Doses of colchicine in different pathological situations. 1. For cardio protection, colchicine doses of 0.5/0.6 mg daily for 6 months are recommended [19]; for stroke prevention, 0.5–1 mg once daily [30]; and for vascular inflammation prevention, 0.5 mg once daily for 60 months [31]. 2. For ccute coronary syndrome, coronary artery disease, pericarditis, or atrial fibrillation, a dose of 0.5 mg twice daily for 1 month to 1 year or 0.5 mg once daily for a median of 3 years is recommended [31]. 3. For Behçet’s syndrome, a dose of 1–2 mg daily for 3 months is recommended [31]. 4. For acute gout, a dose of 1.8 mg total is recommended [32]. 5. The highest recommended doses for FMF are up to 2.4 mg.

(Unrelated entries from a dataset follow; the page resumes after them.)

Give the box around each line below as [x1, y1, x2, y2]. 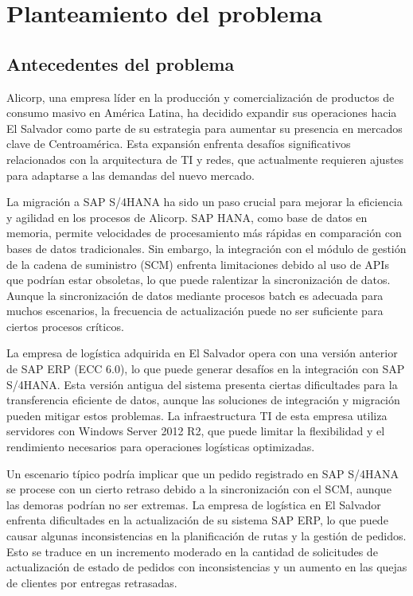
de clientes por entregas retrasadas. [6, 574, 177, 590]
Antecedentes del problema [6, 51, 235, 76]
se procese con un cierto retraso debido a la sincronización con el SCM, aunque [6, 481, 392, 497]
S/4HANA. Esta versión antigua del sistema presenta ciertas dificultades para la [6, 376, 398, 392]
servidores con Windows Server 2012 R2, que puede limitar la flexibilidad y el [6, 423, 385, 439]
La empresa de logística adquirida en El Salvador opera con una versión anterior [6, 345, 398, 361]
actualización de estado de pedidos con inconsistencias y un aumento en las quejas [6, 559, 407, 575]
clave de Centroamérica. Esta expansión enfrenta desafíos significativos [6, 135, 351, 152]
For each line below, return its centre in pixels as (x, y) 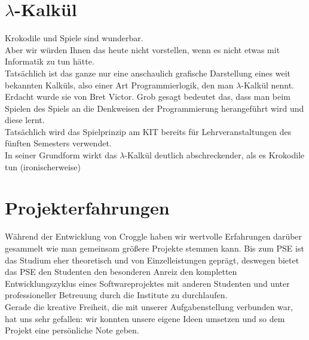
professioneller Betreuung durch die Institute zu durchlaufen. (116, 295)
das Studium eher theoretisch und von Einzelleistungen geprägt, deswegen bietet (152, 260)
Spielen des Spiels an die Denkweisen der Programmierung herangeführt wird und (154, 108)
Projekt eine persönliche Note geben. (72, 330)
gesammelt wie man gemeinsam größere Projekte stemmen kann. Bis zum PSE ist (154, 248)
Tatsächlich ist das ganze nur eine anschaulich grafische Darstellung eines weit (148, 73)
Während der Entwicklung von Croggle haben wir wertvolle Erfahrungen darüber (154, 236)
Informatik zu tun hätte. (50, 61)
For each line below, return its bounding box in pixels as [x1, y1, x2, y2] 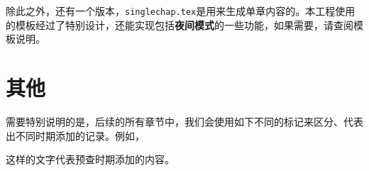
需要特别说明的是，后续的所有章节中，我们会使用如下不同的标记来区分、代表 [6, 114, 363, 128]
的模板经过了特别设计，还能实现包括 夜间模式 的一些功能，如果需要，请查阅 [6, 17, 353, 32]
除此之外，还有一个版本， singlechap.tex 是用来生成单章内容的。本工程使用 [6, 4, 356, 18]
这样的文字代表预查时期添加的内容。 [6, 152, 175, 167]
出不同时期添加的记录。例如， [6, 128, 145, 143]
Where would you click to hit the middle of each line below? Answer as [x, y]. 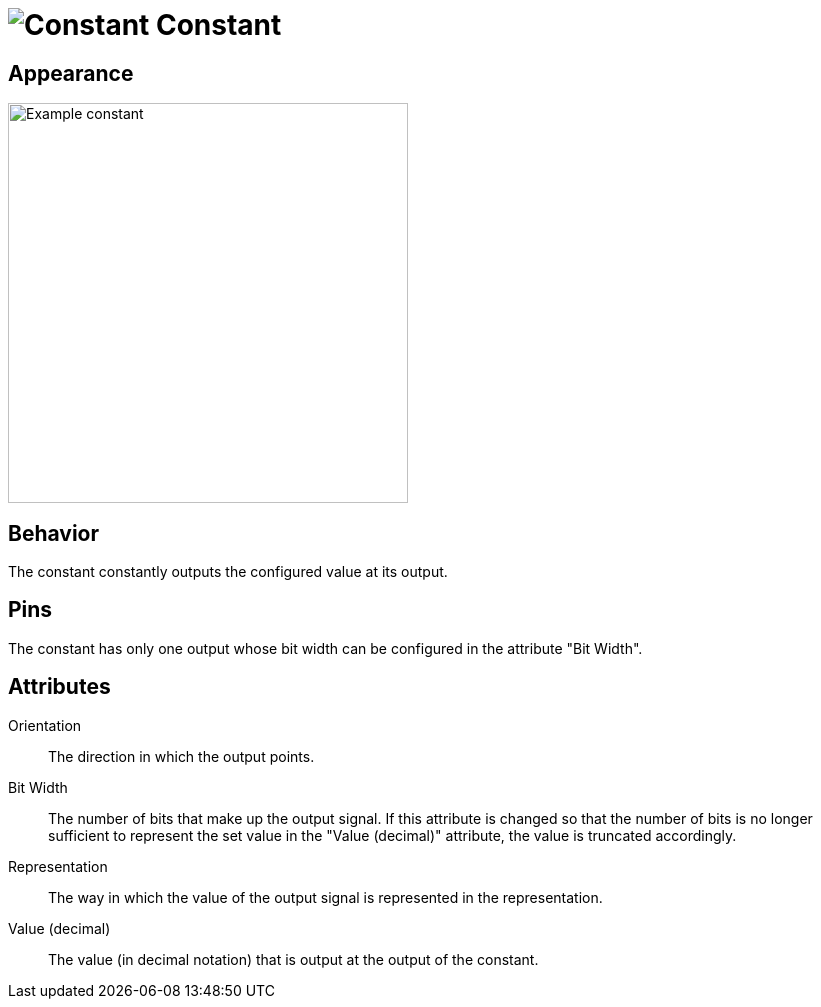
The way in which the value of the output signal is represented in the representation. [325, 897]
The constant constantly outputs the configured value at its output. [228, 572]
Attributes [59, 687]
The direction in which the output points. [181, 756]
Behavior [54, 533]
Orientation [45, 725]
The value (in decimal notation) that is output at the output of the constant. [293, 959]
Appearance [71, 73]
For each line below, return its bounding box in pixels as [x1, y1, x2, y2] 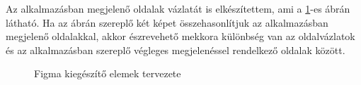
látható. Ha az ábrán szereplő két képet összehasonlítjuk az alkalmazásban [6, 15, 328, 30]
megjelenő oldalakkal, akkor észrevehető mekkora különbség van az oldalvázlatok [6, 29, 355, 44]
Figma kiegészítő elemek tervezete [34, 66, 181, 81]
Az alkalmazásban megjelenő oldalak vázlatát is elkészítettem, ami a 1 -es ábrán [6, 1, 350, 15]
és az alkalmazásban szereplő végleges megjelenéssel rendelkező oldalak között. [6, 42, 345, 57]
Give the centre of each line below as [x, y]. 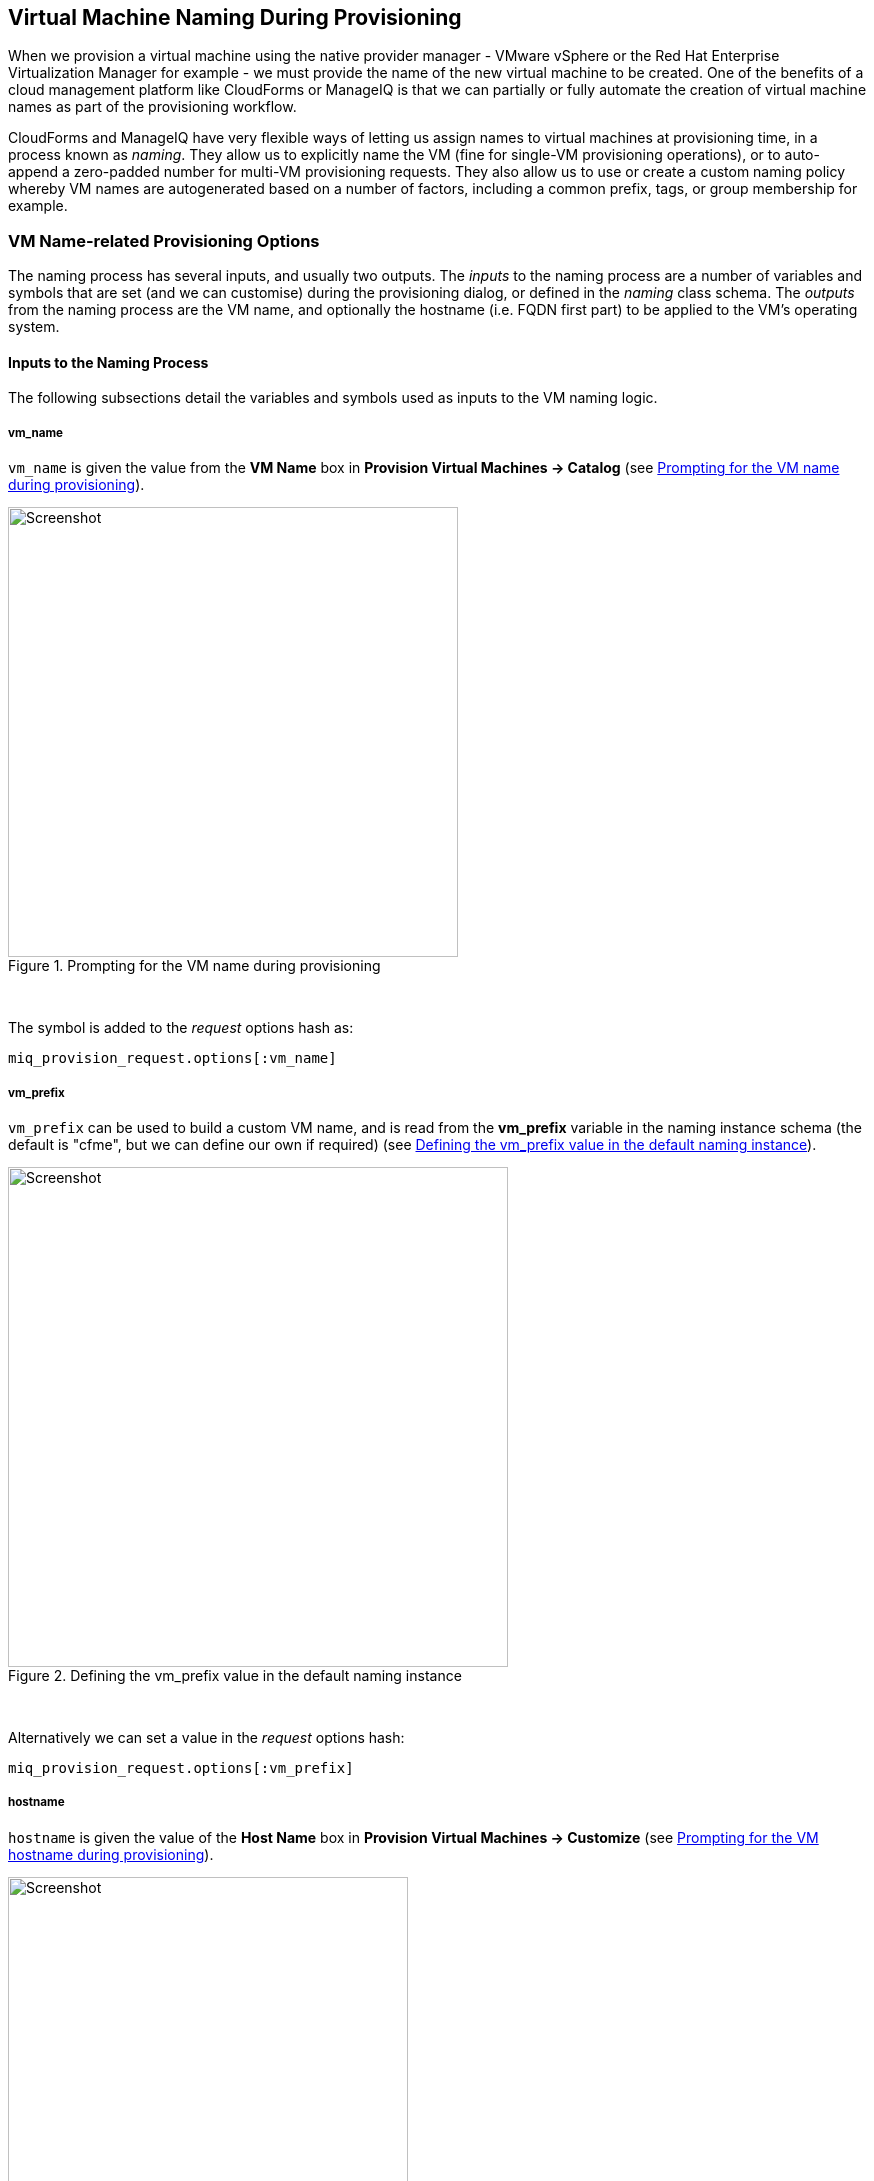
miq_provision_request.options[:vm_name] [172, 1058]
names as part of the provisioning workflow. [152, 107]
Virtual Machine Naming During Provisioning [235, 17]
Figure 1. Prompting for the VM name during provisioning [194, 966]
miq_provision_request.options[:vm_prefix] [181, 1767]
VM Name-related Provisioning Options [164, 240]
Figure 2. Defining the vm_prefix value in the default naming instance [235, 1675]
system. [34, 327]

Interestingly, in cases where there is no effect, they are recommended “the maximum tolerated dose” [33]. 6. For COVID-19, a loading dose of up to 5 mg is recommended [24]. (Green bars represent low doses, yellow—medium, red—high. Diagonal stripes show varying therapeutic dosage).

Figure 3

The theoretical basis of high-dose colchicine treatment in COVID-19. Mortality in COVID-19 is due to a cytokine storm triggered directly and indirectly by SARS-CoV-2, which hyperactivates the NLRP3 inflammasome in myeloid cells. It is inhibited by micromolar concentrations of colchicine. As colchicine has a remarkable ability to accumulate intensively in leukocytes, its increasing doses can lead to such an accumulation in macrophages, neutrophils, and monocytes that is sufficient to inhibit the NLRP3 inflammasome and, accordingly, the cytokine storm. (A) Direct and indirect stimulation of NLRP3 inflammasome by SARS-CoV-2 can lead to its hyperactivation, cytokine storm, multiorgan failure, and death. (B) Low doses of colchicine are not sufficient for NLRP3 inflammasome/cytokine storm inhibition. (C) High doses of colchicine are capable of inhibiting the NLRP3 inflammasome, interrupting the cytokine storm. (Red NLRP3—hyperactivation; green NLRP3—normal function).

Figure 4

The effects of high-dose colchicine on the course of COVID-19. A high dose of colchicine inhibited the NLRP3 inflammasome and, accordingly, the cytokine storm; outpatients did not develop complications and avoided hospitalization; the mortality of hospitalized patients decreased up to seven-fold; and post-COVID-19 symptoms decreased sharply. A high dose of colchicine should also be effective in other infectious conditions associated with hyperactivation of the NLRP3 inflammasome (Red—hyperactivation; green—normal function).